[EndoArt®: results in patients with glaucoma drainage devices].

Abstract

Background: EndoArt® (Eye Yon Medical, Ness Ziona, Israel) is a novel artificial corneal inner layer transplant and an innovative treatment alternative for patients at high risk for graft failure after posterior lamellar corneal transplantation (EK).

Aim of the study: We present the initial results of the EndoArt® implantation in patients with glaucoma drainage devices (GDD).

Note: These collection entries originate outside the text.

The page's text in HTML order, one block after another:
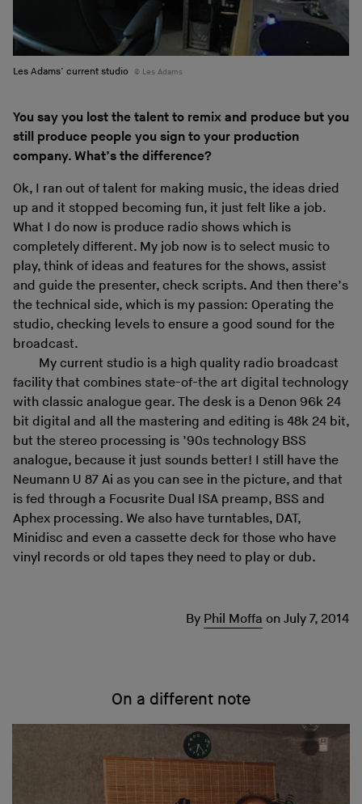
Les Adams’ current studio Les Adams
You say you lost the talent to remix and produce but you
still produce people you sign to your production
company. What’s the difference?
Ok, I ran out of talent for making music, the ideas dried
up and it stopped becoming fun, it just felt like a job.
What I do now is produce radio shows which is
completely different. My job now is to select music to
play, think of ideas and features for the shows, assist
and guide the presenter, check scripts. And then there’s
the technical side, which is my passion: Operating the
studio, checking levels to ensure a good sound for the
broadcast.
My current studio is a high quality radio broadcast
facility that combines state-of-the art digital technology
with classic analogue gear. The desk is a Denon 96k 24
bit digital and all the mastering and editing is 48k 24 bit,
but the stereo processing is ’90s technology BSS
analogue, because it just sounds better! I still have the
Neumann U 87 Ai as you can see in the picture, and that
is fed through a Focusrite Dual ISA preamp, BSS and
Aphex processing. We also have turntables, DAT,
Minidisc and even a cassette deck for those who have
vinyl records or old tapes they need to play or dub.
By Phil Moffa on July 7, 2014
On a different note
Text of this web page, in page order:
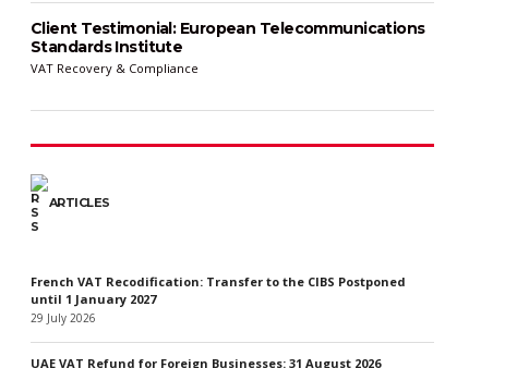
Client Testimonial: European Telecommunications
Standards Institute
VAT Recovery & Compliance
ARTICLES
French VAT Recodification: Transfer to the CIBS Postponed
until 1 January 2027
29 July 2026
UAE VAT Refund for Foreign Businesses: 31 August 2026
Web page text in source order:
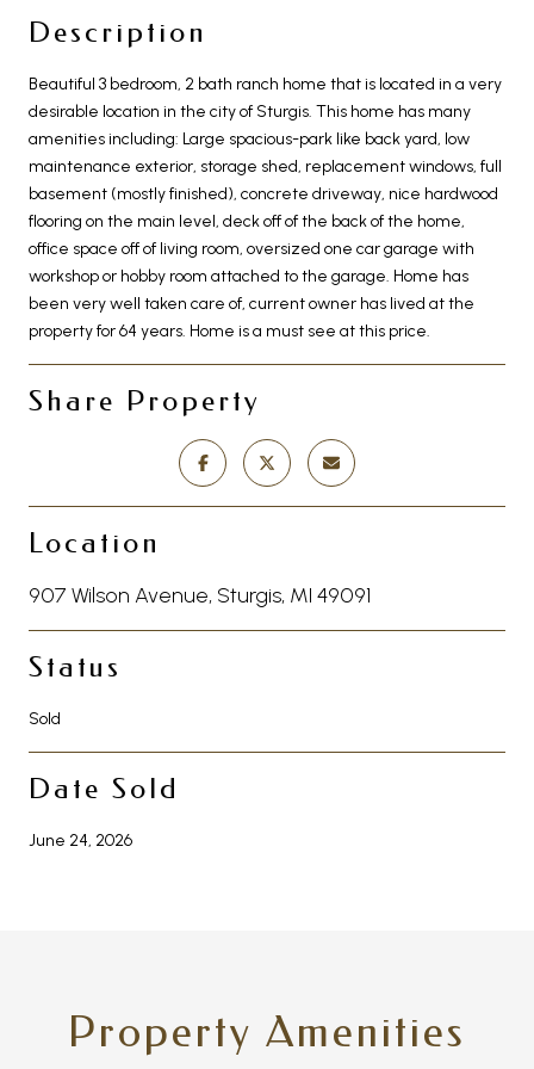
Description
Beautiful 3 bedroom, 2 bath ranch home that is located in a very
desirable location in the city of Sturgis. This home has many
amenities including: Large spacious-park like back yard, low
maintenance exterior, storage shed, replacement windows, full
basement (mostly finished), concrete driveway, nice hardwood
flooring on the main level, deck off of the back of the home,
office space off of living room, oversized one car garage with
workshop or hobby room attached to the garage. Home has
been very well taken care of, current owner has lived at the
property for 64 years. Home is a must see at this price.
Share Property
Location
907 Wilson Avenue, Sturgis, MI 49091
Status
Sold
Date Sold
June 24, 2026
Property Amenities
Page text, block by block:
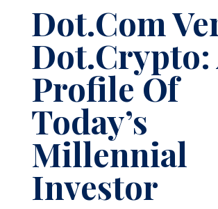
Dot.Com
Dot.Crypto:
Profile Of
Today’s
Millennial
Investor

Patients and surgical procedure: In this study 12 eyes with GDD were retrospectively evaluated. All had a high risk of transplant rejection in cases of EK (previous other glaucoma surgery in addition to GDD, n = 8, condition following Descemet membrane endothelial keratoplasty, DMEK, n = 9, uveitis, n = 2, or synechiae, n = 2). The EndoArt® was secured with a gas bubble and one to three holding sutures. The preoperative and postoperative best spectacle-corrected visual acuity (BSCVA) and central corneal thickness (CCT) were determined. The need for additional gas injections (rebubbling) was analyzed.

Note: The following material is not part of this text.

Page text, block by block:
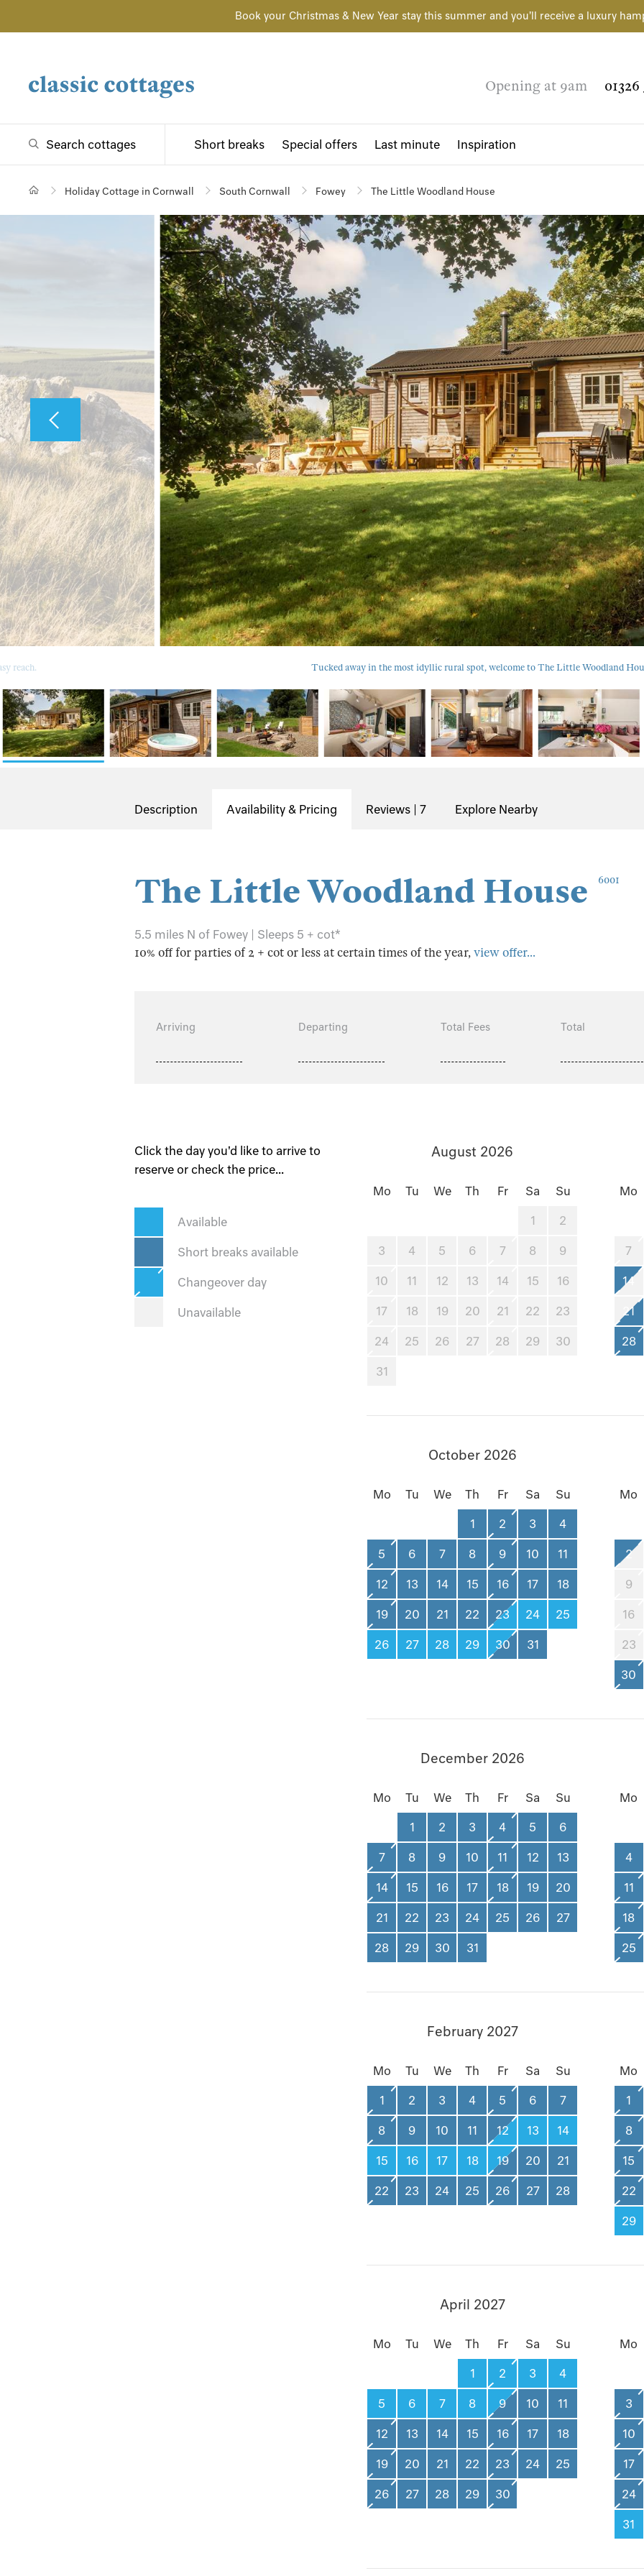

Results: Octafluoropropane (C3F8) 12% was used in nine patients and sulfur hexafluoride (SF6) 20% in three patients as anterior chamber tamponade to ensure adhesion of the EndoArt®. At least one rebubbling was necessary in four eyes. The preoperative BSCVA was 1.6 (± 0.5) logMAR and significantly improved to 1.1 (± 0.6) logMAR after 12 weeks (p = 0.028). The preoperative CCT was 719 µm ± 145.7, which significantly decreased to 622.4 µm ± 174.9 after six weeks (p = 0.004) and to 591.7 µm ± 190.8 after 12 weeks (p = 0.096). In one eye, the prosthesis was explanted due to a suspected fibrotic remodelling of the cornea following multiple previous DMEKs.

Discussion: EndoArt® led to a significant improvement in BSCVA and reduction in CCT; however, there was a high rebubbling rate in patients with GDD. In high-risk patients, the use of EndoArt® may be advantageous in avoiding graft failure after EK.